Bu sene “Bakmadan göremezsin, görmeden bilemezsin” sloganıyla düzenlenen İstanbul Bienal’ine bir skandal damgasını vurdu.

3. Antrepo’da izinsiz, “korsan” bir olaylama (ing: “happening”) düzenleyen sanatçılar, Bienal ziyaretçilerinin şaşkın bakışları ve protesto alkışları altında engellendi. Bienal görevlileri, sanatçıları gösterilerinin henüz başında, “bakmadan, görmeden, bilmeden” yaka paça dışarı attı.

10 Kasım Perşembe günü öğleden sonra 16:30 civarında gerçekleşen olaylamanın fikir anası Ege Okal meramlarını şöyle özetliyor: “Bienal’in kaskatı duruşuna alternatif olarak daha akışkan daha organik birşey yapmak istedik. Sanat dünyası zaten bu kadar elitistken ve sanatçı/küratör/galerici/sanat eleştirmeni/sanat tarihçisi dışındaki insanların sanatla bağ kurması gitgide zorlaşırken biz de herkesin bağ kurabileceği masum bir çocuk oyunu olan saklambaç’ı bienal ortamında izleyiciyle buluşturmak istedik.”

Bunun için biri ebe, dokuzu saklananlar olmak üzere on genç sanatçı, baştan aşağı beyaz giyinerek Bienal’in labirent vari koridorlarına dağıldılar. Şöyle devam ediyorlar niyetlerini anlatmaya: “Ebe saymaya başladığında oyuncular odalara dağılacak, oyuncular gizli ve bulunamayacakları yerlere saklanmaktansa odalarda sanat eserleri ve izleyiciyle iletişime geçecek, kendi bireysel performanslarını yapacaklar. Duvarlardaki işleri imite edebilecekler, beyaz kutu sendromunu yaşayan bienal duvarlarına yaslanıp kamufle olabilecekler, içeriklerine göre bölümlenmiş bu odalarda içerikten kurtulmaya ya da özünü bulmaya çalışabilecekler..ve tabi daha birçok olasılık söz konusu. İzleyiciler ‘Siz ne yapıyorsunuz?’ diye sorduğunda da ‘Saklambaç oynuyoruz, sen de katıl!’ diyecekler ve performansa dahil olacaklar.”
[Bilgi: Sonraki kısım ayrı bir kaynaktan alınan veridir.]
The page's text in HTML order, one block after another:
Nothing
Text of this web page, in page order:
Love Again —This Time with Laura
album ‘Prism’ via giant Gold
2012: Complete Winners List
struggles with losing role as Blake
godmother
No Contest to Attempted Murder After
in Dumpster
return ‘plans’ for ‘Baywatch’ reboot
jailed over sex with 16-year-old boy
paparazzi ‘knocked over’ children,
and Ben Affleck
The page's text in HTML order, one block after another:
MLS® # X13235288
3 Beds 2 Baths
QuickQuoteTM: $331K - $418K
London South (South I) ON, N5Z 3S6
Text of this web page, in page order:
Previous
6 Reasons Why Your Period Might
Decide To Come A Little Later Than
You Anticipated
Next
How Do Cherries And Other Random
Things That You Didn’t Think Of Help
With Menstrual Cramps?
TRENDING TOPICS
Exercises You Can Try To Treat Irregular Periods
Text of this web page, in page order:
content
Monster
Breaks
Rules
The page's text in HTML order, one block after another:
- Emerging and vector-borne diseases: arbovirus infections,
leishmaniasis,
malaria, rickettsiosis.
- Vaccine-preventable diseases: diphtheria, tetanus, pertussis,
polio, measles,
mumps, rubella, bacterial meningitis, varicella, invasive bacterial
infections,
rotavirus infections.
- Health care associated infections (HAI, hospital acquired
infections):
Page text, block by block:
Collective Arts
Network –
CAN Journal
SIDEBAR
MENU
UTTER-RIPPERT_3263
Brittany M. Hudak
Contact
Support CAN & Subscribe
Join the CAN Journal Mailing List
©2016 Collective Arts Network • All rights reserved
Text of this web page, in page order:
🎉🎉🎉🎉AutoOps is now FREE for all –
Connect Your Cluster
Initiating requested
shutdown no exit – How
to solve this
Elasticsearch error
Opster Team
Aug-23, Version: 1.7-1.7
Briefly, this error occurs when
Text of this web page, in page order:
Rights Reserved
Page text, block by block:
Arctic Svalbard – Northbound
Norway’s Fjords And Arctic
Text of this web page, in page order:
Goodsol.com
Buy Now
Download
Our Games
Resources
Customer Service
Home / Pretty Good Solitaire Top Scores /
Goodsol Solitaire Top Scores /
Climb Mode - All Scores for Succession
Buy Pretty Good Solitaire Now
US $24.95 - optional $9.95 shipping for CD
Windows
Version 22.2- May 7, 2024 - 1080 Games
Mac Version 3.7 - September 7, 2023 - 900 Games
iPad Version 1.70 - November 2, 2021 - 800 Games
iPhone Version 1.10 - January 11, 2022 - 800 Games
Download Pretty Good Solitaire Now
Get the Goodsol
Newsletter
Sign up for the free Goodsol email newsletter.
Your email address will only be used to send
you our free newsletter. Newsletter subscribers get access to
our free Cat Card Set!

Ancak bu performans kısa sürdü. “Eylemci oldukları sanılan” sanatçılar peşlerinden koşmaya başlayan güvenlikçiler tarafından iteklenerek salonların dışına çıkarıldı. Olaya tanık olan Bienal ziyaretçileri sanatçıları alkışlarla destekledi. Ziyaretçilere kapalı bir bölüme getirilerek güvenlik görevlilerince kısa bir süre “sorgulanan” sanatçılar, bunun ardından İstanbul Modern sınırlarının dışına çıkartıldı. Olaylamaya katılanlardan bazılarının görüşleri ise şöyle:

“Kendimizi politikanın içinde bulduk”

Ege Okal: “Politik kaygı taşımıyorken birden kendimizi politikanın içinde bulduk. Güvenlik görevlisi kavramıyla tanıştık. Sanat kurumunda sanatçının kapı dışarı atıldığını gördük. Sanatın endüstrileşmiş, borsaya dönüşmüş halinde sanat eserinin en az değer verilen, politikanın da en değer verilen şey olduğu gerçekliği suratımıza çarptı. Eylemci olduğumuz sanıldı. Eylemci olsak da olmasak da sözümüz bienal tarafından en kısa zamanda kesildi.”
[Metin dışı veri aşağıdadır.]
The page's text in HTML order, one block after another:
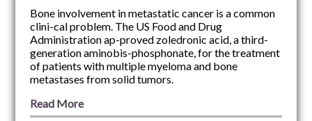
Bone involvement in metastatic cancer is a common
clini-cal problem. The US Food and Drug
Administration ap-proved zoledronic acid, a third-
generation aminobis-phosphonate, for the treatment
of patients with multiple myeloma and bone
metastases from solid tumors.
Read More
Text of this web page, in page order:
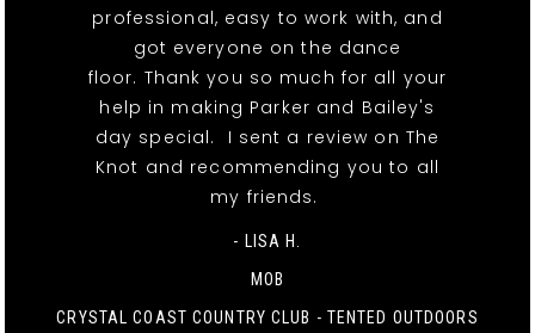
professional, easy to work with, and
got everyone on the dance
floor. Thank you so much for all your
help in making Parker and Bailey's
day special. I sent a review on The
Knot and recommending you to all
my friends.
- LISA H.
MOB
CRYSTAL COAST COUNTRY CLUB - TENTED OUTDOORS
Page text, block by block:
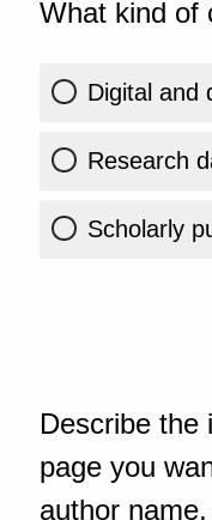
What kind of
Digital and
Research
Scholarly
Describe the
page you
author
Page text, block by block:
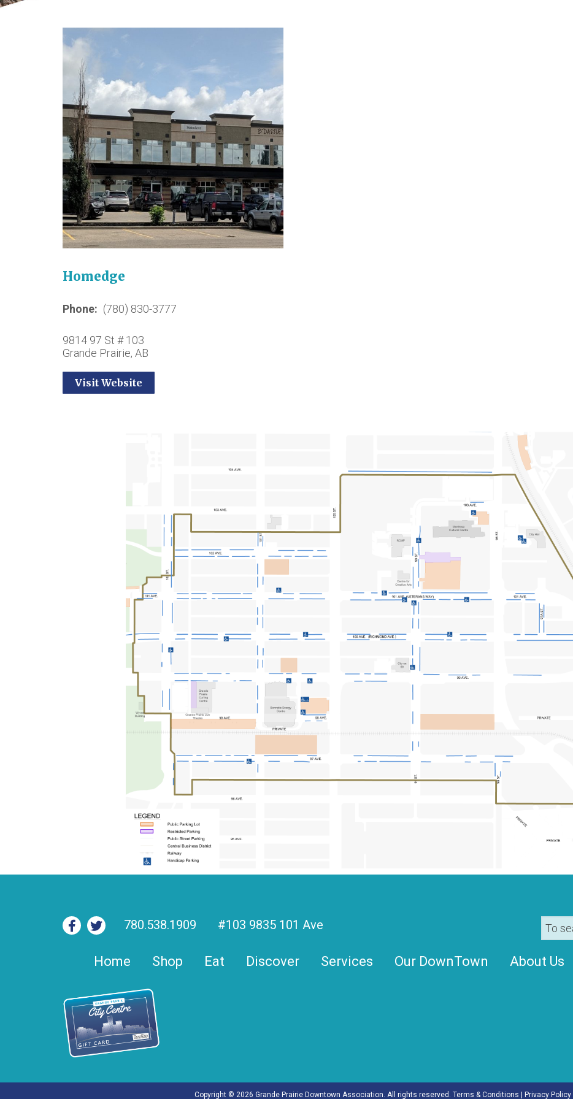
Homedge
Phone (780) 830-3777
9814 97 St # 103
Grande Prairie, AB
Visit Website
780.538.1909 #103 9835 101 Ave
Home Shop Eat Discover Services Our DownTown About Us
Copyright © 2026 Grande Prairie Downtown Association. All rights reserved. Terms & Conditions Privacy Policy|

Dila Yumurtacı: “Aslında sanatın eleştirisi basit bir oyunda saklıydı ama anlaşılması neden bu kadar güç oldu? Anlayamadık. Eylem zannedildi. Saklambaç bir eylem değildir ki, küçükken ne eylemler yapmış demek ki bunu dusunen beyinler. Saklambaç olsa olsa bir tur performanstir, happening dediklerinden, o an orada varolanlarla, plansız ve izinsiz, doğaçlama gelişen. Meğer sanat aslında çok da özgürlükçü değilmiş, öğrendik. Seni engelleyen hep çıkıyormuş, ENGELLENDİM.”
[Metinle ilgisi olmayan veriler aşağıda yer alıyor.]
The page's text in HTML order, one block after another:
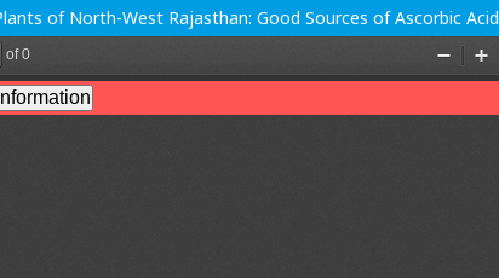
of North-West Rajasthan: Good Sources of Ascorbic Acid

Aylin Ergenç: “50′ye kadar sayma ne kadar uzun sürdüyse ardından görevlilerin “yakalamaç”taki başarılarını göstermesi o kadar kısa sürdü. Dokümantasyonun da nasıl olduysa sırayla “bu da onlardan!” ı yemesiyle topluca dışardaydık. Videolara baktıkça güvenlikçilerin ebe olana namaz kılan saygısı duyup, koşana direkt müdahaleye koşullandıklarını düşünüyorum. Keşke meselenin sanat olduğunu idrak ettirip daha sakince yaklaşmalarını sağlayabilseydik. her şekilde çok heyecanlı ve eğlenceliydi.”

Çağdaş sanatın da bir sınırı var!”

Merve Uzunosman: “En kötüsü de performansın içinde kalmasına rağmen, hiç bir şey yapmamış halinle yanlış anlaşılmış olman. Daha doğrusu hiç anlaşılmaya çalışılmamış olman. Evet orası çağdaş sanatın son örneklerini barındırıyor olabilir ama çağdaş sanatın da bir sınırı var canım! Antrepoya ne yerleştirildiyse o! Onlar sanatsal eleştiriyi yeterince yapmışlar, sanatsal eleştiri eleştirisini yapmak ne haddine!”

Melek Nur Dudu: “Ben, saklambaç oyunu performansı süresince bir dansçı olarak sanat yapılan bir yerde sanatımı, yani dansımı sergileyememekten dolayı çok rahatsızım. Özellikle de bu engellemenin, bienalin güvenlik görevlilieri tarafından sert,şiddetli ve ön yargılı olmasından dolayı. Hiçbir esere ve ziyaretçiye zarar vermemeyi en önemli amaç haline getirmiştik ama saf bir oyun olan saklambacı insanların beğenisine sunamadık. Ancak yine de Bienal’in sanatsever kimliğinin altında aslında nasıl bir zihniyete sahip olduğunu göstermesi açısından güzel bir deneyime tanık olduk.”

Özge Karagöz: “Oyun daha baslar baslamaz siyahlari beyazlari kovalama oyunu(!)na donusuyor. Beyazlar da farkli yonlere kosarak dagilarak saklanacak yer aramaya basliyorlar. Iyice panige kapilan siyahlar tek tek beyazlari kollarindan tutup cekistirerek uzaklastirmaya basliyorlar. Tum beyazlarin disari cikarildigi anlasilinca eski soguk ve duragan dengesi yeniden saglaniyor. Siyahlar bundan gururlu. Beyazlar disarida coskuyla dagiliyorlar…”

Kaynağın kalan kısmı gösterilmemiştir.